Goense L y otros, citado por Braghetto y otros15 realizaron esofagectomía transhiatal en 42 pacientes (20,9 %) y transtorácica en 159 (79,1 %), mientras que López Sebastián y otros17 reportan el tratamiento quirúrgico mediante la cirugía clásica en 48 pacientes (78,7 %) y en 13 (21,3 %) emplean cirugía mínimamente invasiva. La anastomosis fue intratorácica en 42 enfermos (68,8 %) y cervical en 19 de ellos (31,1 %). En Uruguay, Tejera D y otros18 realizaron en su serie, el abordaje quirúrgico transhiatal en el 69,7 % y transtorácico en 30,3 %.
Braghetto MI y otros15 plantean que en los países orientales, donde predomina el carcinoma epidermoide, en los individuos con cáncer de esófago, el diagnóstico por lo general se realiza en etapas más avanzadas. De igual forma, exponen que estos enfermos tienen mayor riesgo operatorio, pueden ser ancianos y desnutridos, en quienes es posible la resección curativa en solo cerca del 25,0 %, en comparación con los enfermos europeos y norteamericanos, donde predomina el adenocarcinoma y la tasa de resección R0 llega al 60,0 % como promedio. Esta realidad puede incidir en los resultados finales del tratamiento. El margen completo de resección del tumor primario R0 es el factor de mayor importancia en la sobrevida de los pacientes.

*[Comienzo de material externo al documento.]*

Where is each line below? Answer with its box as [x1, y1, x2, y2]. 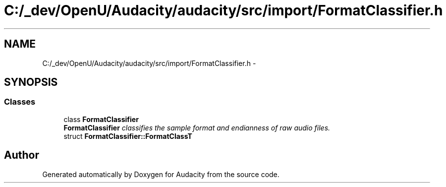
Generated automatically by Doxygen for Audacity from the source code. [42, 170, 279, 179]
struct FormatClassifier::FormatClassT [63, 131, 192, 140]
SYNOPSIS [4, 76, 58, 89]
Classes [4, 97, 36, 107]
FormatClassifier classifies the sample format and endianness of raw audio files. [63, 123, 331, 132]
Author [4, 149, 39, 162]
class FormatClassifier [63, 115, 139, 124]
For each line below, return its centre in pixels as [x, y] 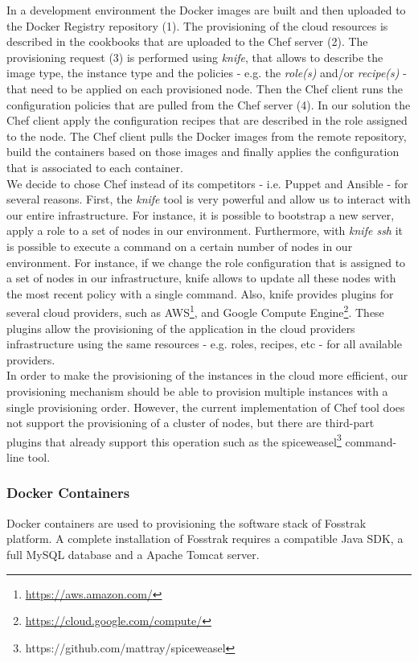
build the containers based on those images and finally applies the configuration [203, 152]
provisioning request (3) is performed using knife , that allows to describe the [195, 57]
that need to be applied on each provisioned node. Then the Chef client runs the [205, 88]
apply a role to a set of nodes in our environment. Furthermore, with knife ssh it [205, 230]
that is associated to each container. [95, 167]
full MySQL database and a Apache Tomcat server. [133, 554]
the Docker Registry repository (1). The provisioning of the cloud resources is [197, 25]
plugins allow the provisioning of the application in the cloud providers [181, 328]
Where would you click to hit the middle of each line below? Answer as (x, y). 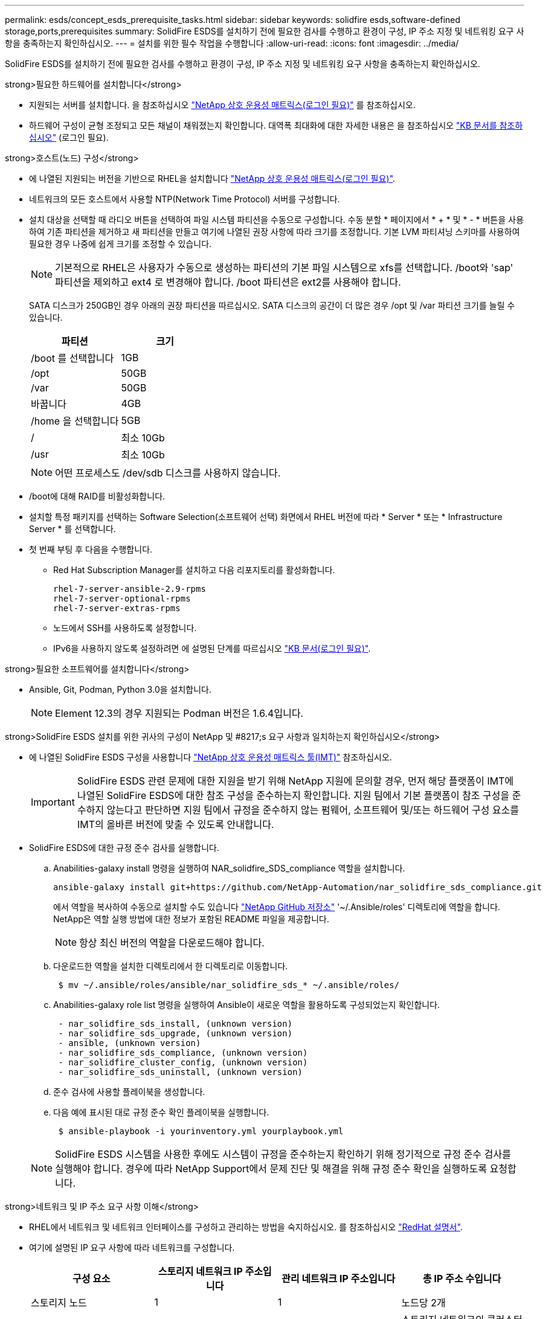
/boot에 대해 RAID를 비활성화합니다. (97, 496)
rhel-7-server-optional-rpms (122, 599)
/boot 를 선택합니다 (72, 358)
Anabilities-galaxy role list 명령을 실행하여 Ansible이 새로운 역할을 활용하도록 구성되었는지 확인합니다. (247, 1005)
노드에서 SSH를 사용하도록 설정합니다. (125, 628)
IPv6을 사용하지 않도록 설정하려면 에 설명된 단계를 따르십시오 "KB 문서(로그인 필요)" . (212, 648)
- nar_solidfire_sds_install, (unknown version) (175, 1024)
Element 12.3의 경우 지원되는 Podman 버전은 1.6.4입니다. (179, 713)
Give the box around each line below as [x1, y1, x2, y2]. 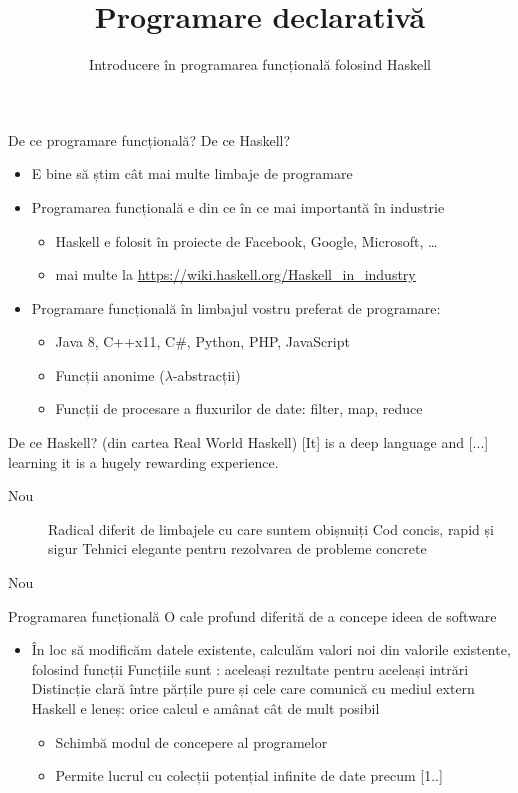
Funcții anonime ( [55, 364, 165, 385]
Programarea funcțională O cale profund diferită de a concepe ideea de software [8, 605, 497, 626]
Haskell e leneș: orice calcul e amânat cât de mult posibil [31, 698, 380, 718]
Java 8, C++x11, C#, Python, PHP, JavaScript [55, 331, 350, 352]
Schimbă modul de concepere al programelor [55, 731, 328, 752]
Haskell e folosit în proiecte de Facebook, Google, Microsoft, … [55, 230, 438, 251]
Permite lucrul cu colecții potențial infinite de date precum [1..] [55, 765, 443, 786]
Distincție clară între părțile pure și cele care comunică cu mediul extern [31, 678, 475, 699]
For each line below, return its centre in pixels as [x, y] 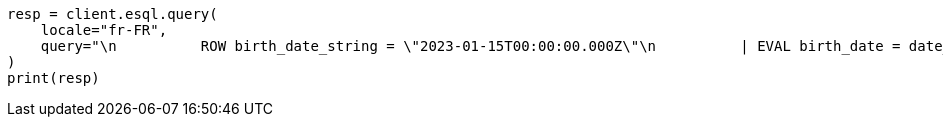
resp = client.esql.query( [112, 14]
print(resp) [53, 78]
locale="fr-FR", [104, 30]
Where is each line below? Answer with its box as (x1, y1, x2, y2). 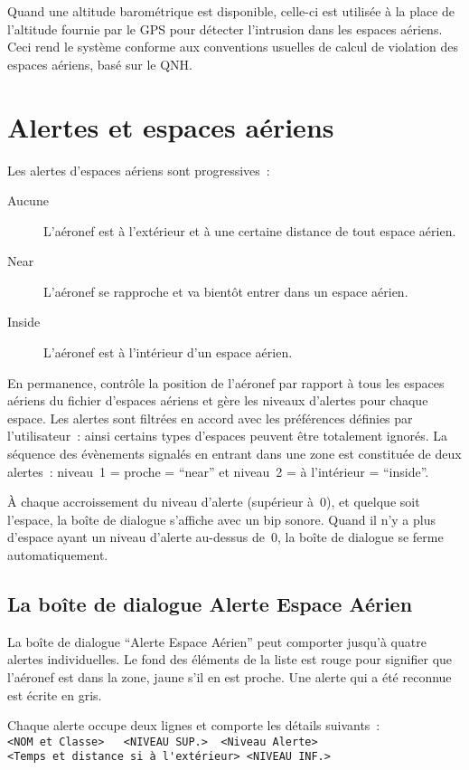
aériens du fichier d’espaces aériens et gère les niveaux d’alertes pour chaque (7, 391, 428, 410)
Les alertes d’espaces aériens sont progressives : (7, 160, 270, 179)
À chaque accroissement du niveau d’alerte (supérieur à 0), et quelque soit (7, 492, 420, 511)
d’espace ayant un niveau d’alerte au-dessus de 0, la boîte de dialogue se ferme (7, 528, 444, 547)
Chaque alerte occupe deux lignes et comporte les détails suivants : (7, 716, 380, 735)
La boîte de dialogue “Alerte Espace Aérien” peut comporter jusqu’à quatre (7, 632, 427, 651)
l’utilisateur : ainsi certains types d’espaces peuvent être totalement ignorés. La (7, 426, 447, 445)
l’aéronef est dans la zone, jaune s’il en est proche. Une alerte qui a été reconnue (7, 667, 452, 686)
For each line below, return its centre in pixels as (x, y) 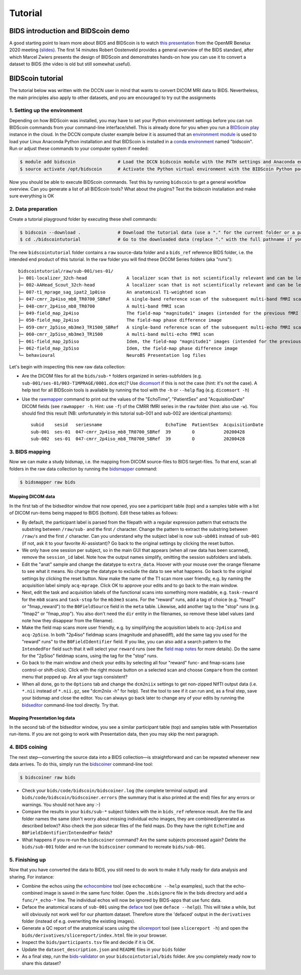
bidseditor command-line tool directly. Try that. (70, 705)
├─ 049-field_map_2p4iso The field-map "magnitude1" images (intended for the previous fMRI (158, 313)
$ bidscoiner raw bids (48, 777)
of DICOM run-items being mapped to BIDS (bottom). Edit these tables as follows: (94, 513)
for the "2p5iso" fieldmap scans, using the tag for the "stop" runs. (90, 655)
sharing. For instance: (32, 876)
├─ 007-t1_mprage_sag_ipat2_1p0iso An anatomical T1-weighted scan (112, 292)
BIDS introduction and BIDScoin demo (69, 31)

Como se aprecia, las dos vías más utilizadas son la transhiatal y la transtorácica, sin existir predilección por una u otra, se utiliza según la mayoría de los grupos de cirujanos dedicados a este tipo de cirugía, en dependencia de la localización del tumor y de las preferencias de cada cirujano; variable según la escuela de la que forme parte.
En este estudio predominó la resección esofágica por vía transhiatal, que pudiera estar en relación con la mayor experiencia acumulada por este grupo de trabajo y al menor índice de complicaciones graves que se ha experimentado al utilizar esta técnica. En cuanto a la resección libre de tumor, se consideró que las cifras mostradas obedecen y se corresponden a la etapa en que se logró operar a los enfermos.
El cáncer de esófago sigue siendo una enfermedad neoplásica de gran impacto médico-social, con importancia en enfermos masculinos de la tercera década de la vida, fumadores, consumidores de alcohol y con estado nutricional insatisfactorio. El patrón histológico de la enfermedad es relevante para los carcinomas epidermoides, de tipo vegetante, la esofagectomía transhiatal es la variante técnica más utilizada en su tratamiento quirúrgico.